Hi, I'm off to the clinic tonight to talk about our failed only cycle of IVF, (only 1 egg, embryo A class but didn't work).  Unless some miracle conversation happens tonight we aren't really up for having another go...too much money that we don't have.  I have said DE to my ptr, but he isn't keen on it, and seems to prefer to think of the adoption route.  

As much as we would love to have our own child, I am old in fertility terms and the whole IVF is a throw of the dice.  You can do as much as possible to give your body the best shot, but if the egg or sperm aren't at their best, it is either a donor or another option.  Or having a lovely big fat bank account and just keep going until it sticks.  Friend got pregnant on the 7th go, but that was in Oz where they don't charge like here.  That is just it...you could get pregnant on the 1st or the 20th.  It is like gambling and we just can't justify so much money for this dream.  We are a happy couple and know that we will be happy with or without our own child.  So I guess the decision is a little easier for us.  If we didn't think we would be happy just the two of us, then we would be thinking differently about trying again.

I would have a look at DE before you close any door on IVF if you think you really want the experience of pregnancy and early motherhood.  I've got friends who have adopted and say it is the most rewarding and amazing experience, but they were ready to adopt. x


----------



## Greengirl72

Oh and should have said that we are going back to trying naturally.  It appears that I haven't ovulated (pee sticks) this month.  We did IVF last month. So we are back to trying naturally.  Because I had only 1 egg - no more than I would have normally - I think we have just as best shot as IVF as we have 'unexplained fertility'.  I also feel a lot healthier than before the IVF as I was so focused on my diet and general well being.


----------



## mrsc75

Hi Girls,
Thanks for your replies.
Just goes to show what an effect all of this has on us.  

Im back to looking at adoption now.  For us DE isnt an option as I've loads of bloody eggs they just won't stick.
I know that if i had more IVF theres a pretty good chance one would stick one day (maybe two or three goes down the line though) but theres also a chance it wont. So other than a surprise miracle I think I need to accept that its unlikely I'll be a birth mother.  I do think that my eggs are old and thats why they wont stick either, im nearly 40 now so reaching a bit of a crossroads I think!

We are at the moment trying to enjoy life and concentrate on gathering a bit of info se we can decide which agency or LA we would like to go with.  

Good luck girls, unexplained infertility is the pits xxx


----------



## Ashaa

Hi all

Mrsc75 I am in a very similar situation, 
Unexplained  secondary infertility. Three failed IVfs. I want to try again but DH says we can't afford it anymore.  
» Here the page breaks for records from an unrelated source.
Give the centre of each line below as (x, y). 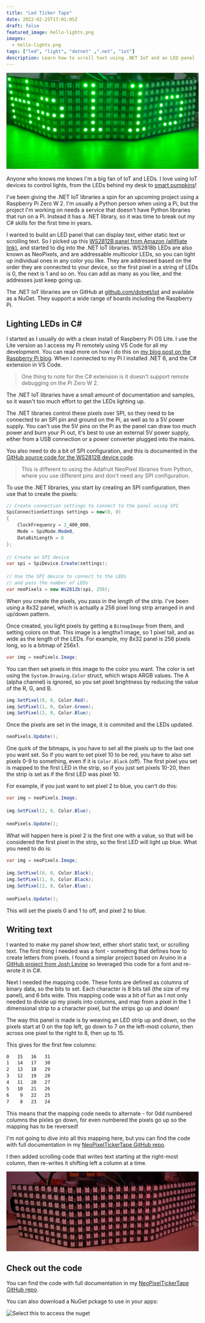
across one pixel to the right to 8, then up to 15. (66, 1033)
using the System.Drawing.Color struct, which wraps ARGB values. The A (98, 675)
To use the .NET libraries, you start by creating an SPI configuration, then (98, 487)
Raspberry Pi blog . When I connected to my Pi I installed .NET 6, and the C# (102, 358)
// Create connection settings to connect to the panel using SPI (92, 506)
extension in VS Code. (34, 364)
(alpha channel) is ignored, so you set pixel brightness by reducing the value (102, 682)
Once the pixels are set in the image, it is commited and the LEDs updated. (100, 725)
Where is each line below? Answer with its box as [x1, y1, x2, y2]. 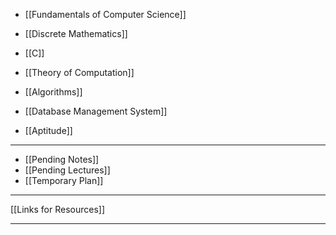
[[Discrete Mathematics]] [24, 28, 128, 39]
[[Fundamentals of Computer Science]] [24, 9, 187, 20]
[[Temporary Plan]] [24, 175, 104, 186]
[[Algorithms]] [24, 86, 83, 98]
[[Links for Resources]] [10, 204, 106, 215]
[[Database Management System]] [24, 105, 168, 117]
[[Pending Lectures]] [24, 164, 111, 176]
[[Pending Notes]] [24, 154, 100, 165]

Couldn't believe he didn't want to try again.  So now I don't have a choice and we are trying naturally. Four years  have passed  and my heart tells me at the age of 42  it is very unlikely  that I will become pregnant naturally.  I just don't have any other option.  Trying naturally is my only option. 
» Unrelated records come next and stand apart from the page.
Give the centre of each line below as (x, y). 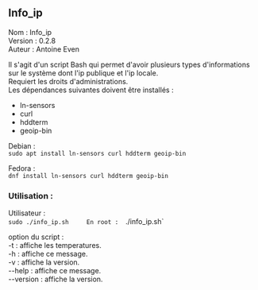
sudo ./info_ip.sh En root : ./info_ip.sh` (86, 222)
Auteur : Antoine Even (44, 49)
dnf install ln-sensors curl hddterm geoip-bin (89, 176)
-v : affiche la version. (44, 262)
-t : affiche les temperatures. (55, 246)
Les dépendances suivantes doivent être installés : (91, 90)
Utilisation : (31, 195)
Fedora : (22, 168)

The last few months gave been hell. Trying to accept my DD won't have a sibling, it's choking me, periods of deep depression, numbness, followed by fleeting moments of acceptance. It's a vicious cycle. I just don't know how I live like this every day.  I don't feel human let alone a woman.  My DD keeps me sane. Thank goodness. 

Good luck with your choices.

X


----------



## Mimik50

Hello Ladies .am new to the forum and what brought me here is wanting to find hope.or rather knowing am not being silly by continuing to be hopeful .with 2 failed ivfs and at the age of 38 in April ,life feels too lonely and thank you all for that little bit of hope l have found in reading your posts weather your trying naturally or adoption ,this all just shows there is always a way if u seek .


----------



## SleepyT

Ladies I've just had a failed IVF in January / test date was 4th Feb and was BFN.
Utterly devastated as I felt even though we are "Unexplainders" there is just some reason that it doesn't happen and no amount of IVF is going to tell us why or change the fact. Is there any point in further assisted conception we asked ourselves. 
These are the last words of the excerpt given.